> **Task requirements**
Although the records contain pictures, the copy should leave them out and match everything else exactly.

(Dataset records begins)

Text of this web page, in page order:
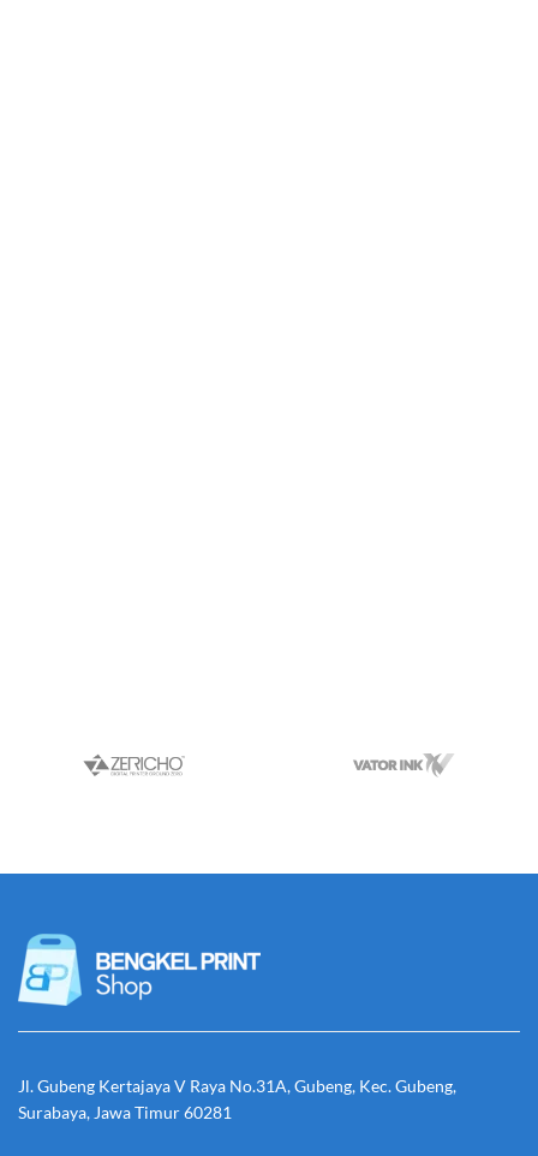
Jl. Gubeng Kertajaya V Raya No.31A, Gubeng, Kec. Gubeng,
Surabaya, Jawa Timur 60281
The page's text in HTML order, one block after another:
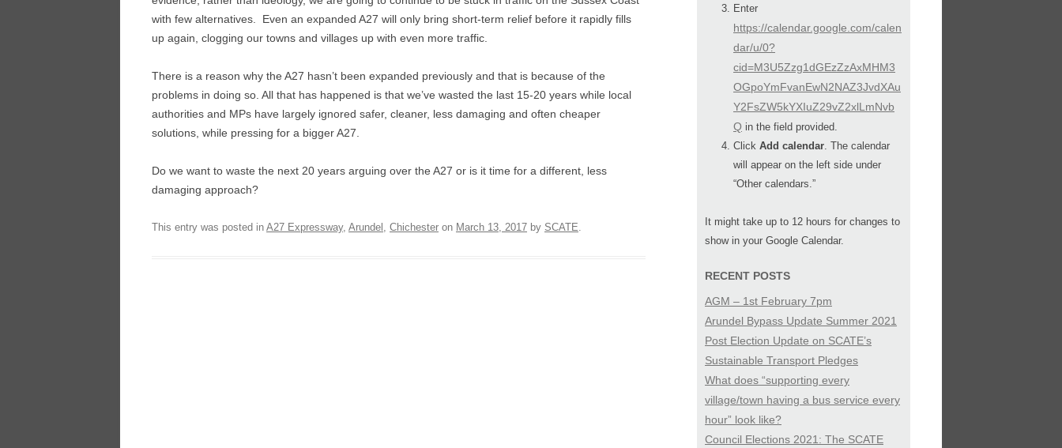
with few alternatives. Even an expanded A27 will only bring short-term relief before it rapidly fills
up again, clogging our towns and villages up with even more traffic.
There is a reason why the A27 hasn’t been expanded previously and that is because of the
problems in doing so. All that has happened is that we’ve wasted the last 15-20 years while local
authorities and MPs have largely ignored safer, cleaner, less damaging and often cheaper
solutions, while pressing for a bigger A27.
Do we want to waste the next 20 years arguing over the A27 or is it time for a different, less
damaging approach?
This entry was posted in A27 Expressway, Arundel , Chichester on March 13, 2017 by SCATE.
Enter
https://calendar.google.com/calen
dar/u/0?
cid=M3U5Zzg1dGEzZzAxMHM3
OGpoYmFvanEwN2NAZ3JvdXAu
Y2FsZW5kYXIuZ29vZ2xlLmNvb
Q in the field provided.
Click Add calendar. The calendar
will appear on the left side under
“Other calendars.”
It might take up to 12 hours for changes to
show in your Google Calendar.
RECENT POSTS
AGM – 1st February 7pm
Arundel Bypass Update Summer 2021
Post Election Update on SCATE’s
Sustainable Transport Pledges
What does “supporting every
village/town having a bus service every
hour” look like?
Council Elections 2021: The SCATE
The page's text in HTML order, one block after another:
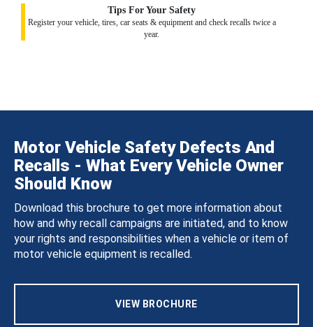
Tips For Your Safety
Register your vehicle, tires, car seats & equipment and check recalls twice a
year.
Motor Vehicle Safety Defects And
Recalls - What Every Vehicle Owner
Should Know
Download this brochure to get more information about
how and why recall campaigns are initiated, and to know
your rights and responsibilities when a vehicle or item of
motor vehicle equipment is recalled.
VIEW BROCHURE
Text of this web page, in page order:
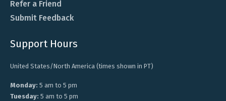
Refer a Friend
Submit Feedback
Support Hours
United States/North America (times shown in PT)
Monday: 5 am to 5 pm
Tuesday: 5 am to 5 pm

(Dataset records ends)

> **Result for this task**
Text of this web page, in page order:
Jl. Gubeng Kertajaya V Raya No.31A, Gubeng, Kec. Gubeng,
Surabaya, Jawa Timur 60281
The page's text in HTML order, one block after another:
with few alternatives. Even an expanded A27 will only bring short-term relief before it rapidly fills
up again, clogging our towns and villages up with even more traffic.
There is a reason why the A27 hasn’t been expanded previously and that is because of the
problems in doing so. All that has happened is that we’ve wasted the last 15-20 years while local
authorities and MPs have largely ignored safer, cleaner, less damaging and often cheaper
solutions, while pressing for a bigger A27.
Do we want to waste the next 20 years arguing over the A27 or is it time for a different, less
damaging approach?
This entry was posted in A27 Expressway, Arundel , Chichester on March 13, 2017 by SCATE.
Enter
https://calendar.google.com/calen
dar/u/0?
cid=M3U5Zzg1dGEzZzAxMHM3
OGpoYmFvanEwN2NAZ3JvdXAu
Y2FsZW5kYXIuZ29vZ2xlLmNvb
Q in the field provided.
Click Add calendar. The calendar
will appear on the left side under
“Other calendars.”
It might take up to 12 hours for changes to
show in your Google Calendar.
RECENT POSTS
AGM – 1st February 7pm
Arundel Bypass Update Summer 2021
Post Election Update on SCATE’s
Sustainable Transport Pledges
What does “supporting every
village/town having a bus service every
hour” look like?
Council Elections 2021: The SCATE
The page's text in HTML order, one block after another:
Tips For Your Safety
Register your vehicle, tires, car seats & equipment and check recalls twice a
year.
Motor Vehicle Safety Defects And
Recalls - What Every Vehicle Owner
Should Know
Download this brochure to get more information about
how and why recall campaigns are initiated, and to know
your rights and responsibilities when a vehicle or item of
motor vehicle equipment is recalled.
VIEW BROCHURE
Text of this web page, in page order:
Refer a Friend
Submit Feedback
Support Hours
United States/North America (times shown in PT)
Monday: 5 am to 5 pm
Tuesday: 5 am to 5 pm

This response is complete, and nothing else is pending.